United States District Court, N.D. Mississippi, Greenville Division

August 23, 2017

CARL YOUNG PLAINTIFF
v.
BOARD OF SUPERVISORS OF HUMPHREYS COUNTY, MISSISSIPPI DEFENDANT

          MEMORANDUM OPINION AND ORDER

          MICHAEL P. MILLS, UNITED STATES DISTRICT JUDGE

         This matter comes before the Court for consideration on Plaintiff Carl Young's Motion for Summary Judgment on the Issue of Defendants' Liability (the “Motion”) [40]. Defendants Board of Supervisors of Humphreys County, Mississippi (“the Board”) and Board president “Dickie” Stevens have each filed a Response to the Motion [54][56], to which Plaintiff filed a Rebuttal [58]. The Court has considered the Motion, Responses, and Rebuttal, as well as relevant case law and evidence, and is now prepared to rule.

         Young commenced this action by filing his Complaint against Humphreys County Board of Supervisors, Board President “Dickie” Stevens, and unknown John Does 1-5, based upon what he argues was the unlawful condemnation and subsequent taking of three of his properties in Humphreys County. Young claims a violation of his due process under the 14th Amendment, further claiming that Defendants are in violation of state law and are liable under 42 U.S.C. § 1983. Plaintiff asserts claims of trespass to property and conversion of property against the Defendants. Defendant Stevens has offered qualified immunity as a defense to the claims against him. On June 1, 2017, Plaintiff moved for Summary Judgment on the issue of the Defendants' liability, which is the instant motion before the Court.

         Standard

         A. Summary Judgment Standard

         Summary judgment is proper “if the movant shows that there is no genuine dispute as to any material fact and the movant is entitled to judgment as a matter of law.” Fed.R.Civ.P. 56(a). A genuine dispute of material fact exists “if the evidence is such that a reasonable jury could return a verdict for the nonmoving party.” Anderson v. Liberty Lobby, Inc., 477 U.S. 242, 248, 106 S.Ct. 2505, 91 L.Ed.2d 202 (1986). At the summary judgment stage, the court must “draw all reasonable inferences in favor of the nonmoving party, and it may not make credibility determinations or weigh the evidence.” Reeves v. Sanderson Plumbing Prods., 530 U.S. 133, 150, 120 S.Ct. 2097, 147 L.Ed.2d 105 (2000). Once the moving party shows there is no genuine dispute as to any material fact, the nonmoving party “must come forward with specific facts showing a genuine factual issue for trial.” Harris ex rel. Harris v. Pontotoc Cty. Sch. Dist., 635 F.3d 685, 690 (5th Cir. 2011). “[A] party cannot defeat summary judgment with conclusory allegations, unsubstantiated assertions, or ‘only a scintilla of evidence.'” Turner v. Baylor Richardson Med. Ctr., 476 F.3d 337, 343 (5th Cir. 2007) (quoting Little v. Liquid Air Corp., 37 F.3d 1069, 1075 (5th Cir. 1994)).

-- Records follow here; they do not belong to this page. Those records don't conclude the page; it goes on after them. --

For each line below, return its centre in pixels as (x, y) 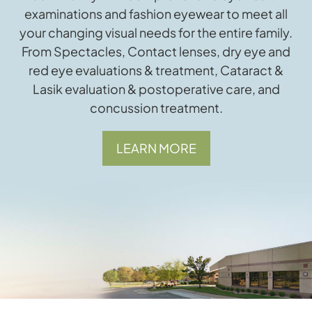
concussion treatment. (156, 108)
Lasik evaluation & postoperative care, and (156, 89)
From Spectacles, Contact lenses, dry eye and (156, 52)
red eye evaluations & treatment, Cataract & (156, 70)
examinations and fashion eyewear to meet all (156, 14)
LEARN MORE (156, 148)
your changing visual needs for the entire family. (156, 33)
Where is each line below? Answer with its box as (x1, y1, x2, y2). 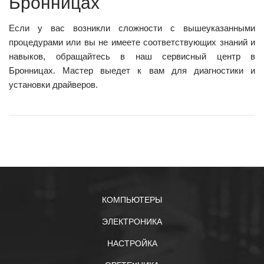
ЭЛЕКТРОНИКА (102, 216, 162, 227)
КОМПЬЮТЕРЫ (102, 194, 162, 205)
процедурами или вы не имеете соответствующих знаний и (9, 37, 255, 47)
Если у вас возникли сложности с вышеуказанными (9, 22, 255, 33)
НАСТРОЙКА (107, 238, 157, 249)
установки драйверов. (9, 79, 98, 90)
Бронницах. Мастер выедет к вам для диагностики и (9, 65, 255, 75)
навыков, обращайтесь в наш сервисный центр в (9, 51, 255, 61)
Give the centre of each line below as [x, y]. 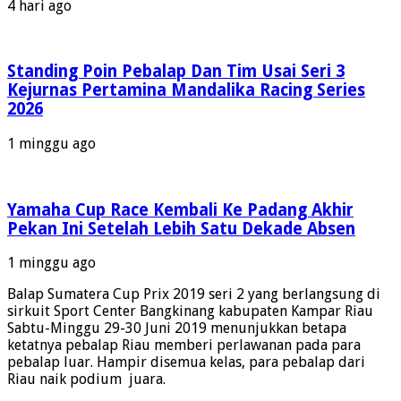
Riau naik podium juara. [86, 380]
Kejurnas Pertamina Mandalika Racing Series [186, 90]
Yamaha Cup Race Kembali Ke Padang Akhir [180, 209]
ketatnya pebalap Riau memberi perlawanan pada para [184, 346]
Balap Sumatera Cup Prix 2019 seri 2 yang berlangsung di [194, 294]
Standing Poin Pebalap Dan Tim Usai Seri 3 [176, 72]
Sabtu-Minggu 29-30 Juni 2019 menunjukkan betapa [177, 328]
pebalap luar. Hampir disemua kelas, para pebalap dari [186, 363]
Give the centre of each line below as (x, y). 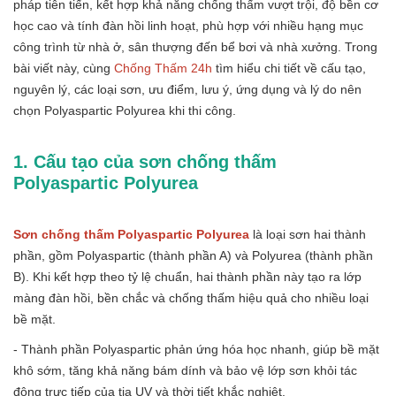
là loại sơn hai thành (308, 234)
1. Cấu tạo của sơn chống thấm (145, 161)
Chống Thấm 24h (163, 68)
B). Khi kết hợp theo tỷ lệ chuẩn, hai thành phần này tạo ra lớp (187, 276)
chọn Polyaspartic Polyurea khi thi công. (125, 110)
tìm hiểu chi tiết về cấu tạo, (289, 68)
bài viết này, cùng (64, 68)
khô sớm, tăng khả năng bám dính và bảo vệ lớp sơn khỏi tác (185, 370)
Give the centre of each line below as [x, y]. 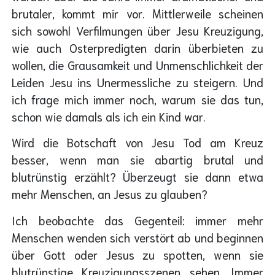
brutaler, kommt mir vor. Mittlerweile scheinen [137, 14]
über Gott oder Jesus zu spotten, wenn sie [137, 254]
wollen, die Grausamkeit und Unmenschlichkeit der [137, 65]
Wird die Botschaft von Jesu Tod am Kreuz [137, 142]
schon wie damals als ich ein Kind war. [109, 117]
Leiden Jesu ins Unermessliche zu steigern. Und [137, 82]
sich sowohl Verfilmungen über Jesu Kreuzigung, [137, 31]
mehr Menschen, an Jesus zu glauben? [110, 194]
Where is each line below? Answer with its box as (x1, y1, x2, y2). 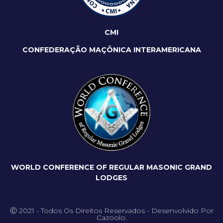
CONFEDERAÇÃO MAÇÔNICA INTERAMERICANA (22, 45, 201, 55)
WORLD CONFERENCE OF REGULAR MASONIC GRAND (11, 163, 212, 172)
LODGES (96, 173, 127, 183)
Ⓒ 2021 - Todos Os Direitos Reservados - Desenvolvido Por (9, 206, 214, 216)
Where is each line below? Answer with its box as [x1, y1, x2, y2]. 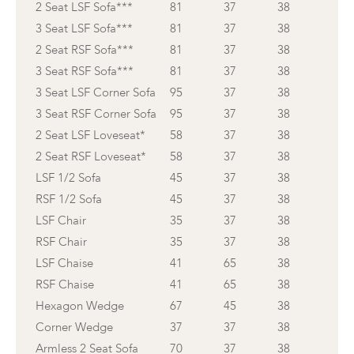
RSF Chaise [36, 278, 94, 292]
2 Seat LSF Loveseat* [36, 129, 145, 142]
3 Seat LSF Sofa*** [36, 22, 133, 36]
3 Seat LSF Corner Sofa [36, 86, 156, 100]
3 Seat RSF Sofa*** [36, 65, 134, 78]
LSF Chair [36, 214, 86, 228]
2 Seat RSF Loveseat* [36, 150, 146, 164]
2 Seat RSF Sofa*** [36, 43, 134, 57]
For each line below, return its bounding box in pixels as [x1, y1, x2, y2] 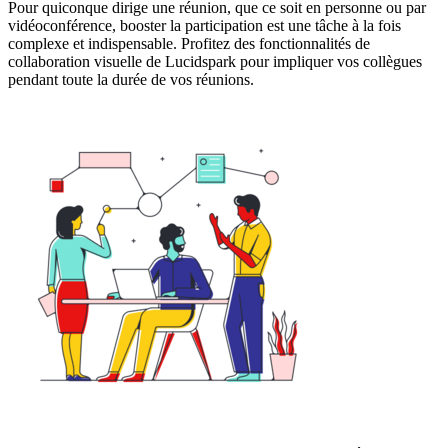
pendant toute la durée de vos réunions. [8, 70, 254, 88]
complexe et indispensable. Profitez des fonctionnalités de [8, 34, 370, 52]
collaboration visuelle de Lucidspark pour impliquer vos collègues [8, 52, 422, 70]
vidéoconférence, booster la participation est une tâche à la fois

         B. Qualified Immunity Standard

         The doctrine of qualified immunity shields a governmental official from civil liability for damages based upon the performance of discretionary functions if the official's acts did not violate clearly established constitutional or statutory law of which a reasonable person would have known. Easter v. Powell, 467 F.3d 459, 462 (5th Cir. 2006). It is well established that a defendant who “pleads qualified immunity and shows he is a governmental official whose position involves the exercise of discretion” thereby places the burden on the plaintiff to “rebut this defense by establishing that the official's allegedly wrongful conduct violated clearly established law.” Pierce v. Smith, 117 F.3d 866, 871-72 (5th Cir.1997). The defendant “need only plead his good faith, which then shifts the burden to the plaintiff[…].”Michalik v. Hermann, 422 F.3d 252, 262 (5th Cir. 2005)(internal citations omitted). The plaintiff must then “rebut the defense by establishing that the officer's allegedly wrongful conduct violated clearly established law.” Id. at 262. Further, “[t]he plaintiff bears the burden of negating the defense and cannot rest on conclusory allegations and assertions but must demonstrate genuine issues of material fact regarding the reasonableness of the officer's conduct.” Id. at 262.

         Discussion

         Returning to the motion at hand, the Plaintiff must show that there is no genuine issue of material fact in order to prevail. In addition, the inferences drawn from the circumstantial evidence “must be the only ones which reasonably could be drawn from the evidence presented.” Mississippi Valley Gas Co. v. Estate of Walker, 725 So.2d 139, 145 (Miss. 1998). In his motion, the Plaintiff argues that Charles Edwards informed Mr. Young “that he could do no further work on his properties until Mr. Young met with the Board of Supervisors on October 5, 2015.” (emphasis added). However, Defendant Humphreys County asserts in their Response that “Defendant Stevens then instructed Mr. Edwards to post a sign on the properties that work could not continue until the owner contacted the Board of Supervisors.” (emphasis added). Defendant adds that Young did not contact the Board after speaking with Mr. Edwards. This difference, between stopping work until October 5th or stopping work until speaking with the Board, is material to understanding if the stop in work was brief, and also if the Plaintiff did anything to mitigate his alleged damages. This material fact is not the only dispute between the parties, as other conflicting material facts are also at issue.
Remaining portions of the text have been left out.